* _Exercise data_:
....................

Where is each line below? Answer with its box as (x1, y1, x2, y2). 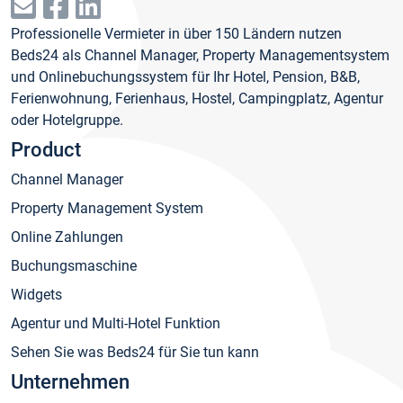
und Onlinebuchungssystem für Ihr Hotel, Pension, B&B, (11, 68, 360, 86)
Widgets (11, 286, 62, 304)
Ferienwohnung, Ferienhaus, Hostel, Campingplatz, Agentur (11, 90, 383, 108)
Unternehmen (11, 371, 130, 394)
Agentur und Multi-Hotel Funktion (11, 315, 220, 333)
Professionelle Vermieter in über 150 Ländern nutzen (11, 25, 342, 43)
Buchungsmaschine (11, 257, 137, 275)
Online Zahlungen (11, 228, 123, 246)

....................

* _Exercise directions_: Each entry above is to be written out exactly. The pictures stay out.

* _Answer to the exercise_:
Where is each line below? Answer with its box as (x1, y1, x2, y2). 
und Onlinebuchungssystem für Ihr Hotel, Pension, B&B, (11, 68, 360, 86)
Widgets (11, 286, 62, 304)
Ferienwohnung, Ferienhaus, Hostel, Campingplatz, Agentur (11, 90, 383, 108)
Unternehmen (11, 371, 130, 394)
Agentur und Multi-Hotel Funktion (11, 315, 220, 333)
Professionelle Vermieter in über 150 Ländern nutzen (11, 25, 342, 43)
Buchungsmaschine (11, 257, 137, 275)
Online Zahlungen (11, 228, 123, 246)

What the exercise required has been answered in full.